Describe the search strategy for identifying nonrandomised studies and studies involving the proposed medicine in other indications. Provide any identified publications, the periodic safety update report and the development safety update report in an attachment. Only present the most relevant studies, which will tend to be larger or longer than the studies included in Subsection 2.2. Do not report on case studies, small case series, studies of short duration or those that provide little additional value. Where the number of studies found is large and studies are excluded on the basis of study size, state the threshold for exclusion.

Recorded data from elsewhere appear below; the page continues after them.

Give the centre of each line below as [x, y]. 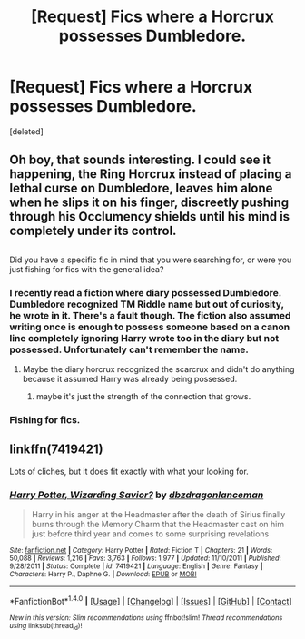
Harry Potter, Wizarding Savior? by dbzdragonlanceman [137, 495]
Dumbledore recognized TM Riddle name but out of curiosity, [147, 304]
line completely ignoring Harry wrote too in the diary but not [144, 338]
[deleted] [26, 131]
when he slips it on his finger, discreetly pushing [149, 203]
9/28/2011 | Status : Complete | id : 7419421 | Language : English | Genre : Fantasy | [136, 566]
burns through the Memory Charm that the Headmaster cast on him [157, 525]
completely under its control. [93, 231]
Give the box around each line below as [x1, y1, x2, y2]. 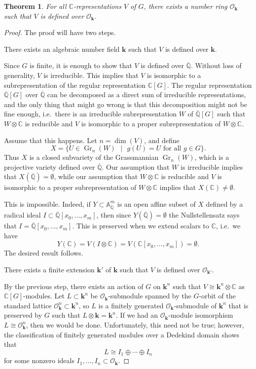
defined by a [206, 198, 243, 209]
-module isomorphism [168, 310, 233, 320]
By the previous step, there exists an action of [4, 281, 144, 291]
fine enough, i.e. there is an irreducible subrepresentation [4, 109, 177, 119]
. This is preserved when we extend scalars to [72, 221, 209, 231]
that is [228, 300, 249, 310]
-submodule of [174, 300, 217, 310]
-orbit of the [199, 291, 236, 301]
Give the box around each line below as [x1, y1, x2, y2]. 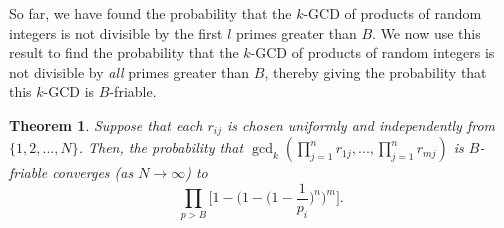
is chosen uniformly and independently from [226, 114, 495, 135]
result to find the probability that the [9, 42, 239, 63]
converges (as [52, 162, 134, 183]
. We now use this [372, 22, 481, 43]
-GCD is [43, 81, 95, 102]
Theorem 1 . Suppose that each [9, 114, 203, 135]
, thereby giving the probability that [264, 61, 487, 82]
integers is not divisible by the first [9, 22, 223, 43]
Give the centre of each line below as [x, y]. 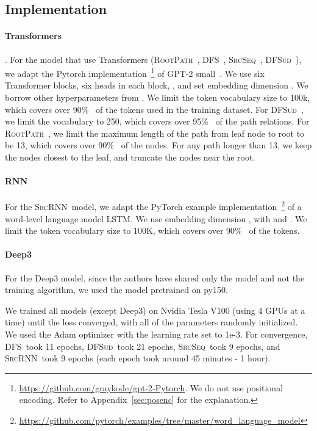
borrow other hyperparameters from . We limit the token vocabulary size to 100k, [158, 97]
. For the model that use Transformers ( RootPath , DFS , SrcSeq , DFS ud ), [153, 59]
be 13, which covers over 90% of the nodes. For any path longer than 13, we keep [158, 145]
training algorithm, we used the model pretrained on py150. [116, 290]
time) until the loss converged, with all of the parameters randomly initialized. [151, 322]
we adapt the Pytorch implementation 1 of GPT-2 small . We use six [135, 72]
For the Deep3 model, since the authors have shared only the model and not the [155, 277]
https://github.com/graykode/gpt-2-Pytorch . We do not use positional [151, 387]
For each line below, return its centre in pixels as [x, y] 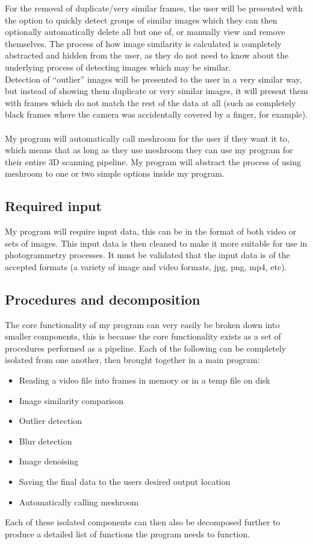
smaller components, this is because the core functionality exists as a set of [143, 336]
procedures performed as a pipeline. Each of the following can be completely [146, 348]
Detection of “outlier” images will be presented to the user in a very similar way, [153, 79]
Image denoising [49, 461]
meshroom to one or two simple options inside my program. [115, 173]
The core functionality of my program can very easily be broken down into [142, 324]
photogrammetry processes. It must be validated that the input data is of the [147, 255]
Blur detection [45, 441]
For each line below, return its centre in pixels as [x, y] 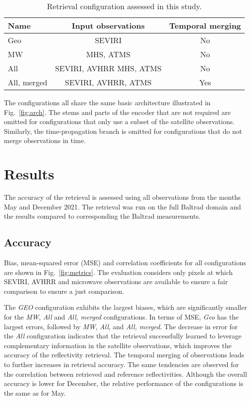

Present a summary of the findings from each source of evidence, and provide additional detail or tabulated data in an attachment, if relevant. State whether the source of evidence does not report safety, or the safety conclusions are no different from those in the included studies. Summarise all of the sources and propose an overall conclusion of comparative safety against the nominated comparator.
If superiority cannot be justified on the basis of trial data from Subsection 2.2, the extended assessment of comparative harms should not be used to form the basis of a claim of superiority for safety of the proposed medicine compared with the nominated comparator.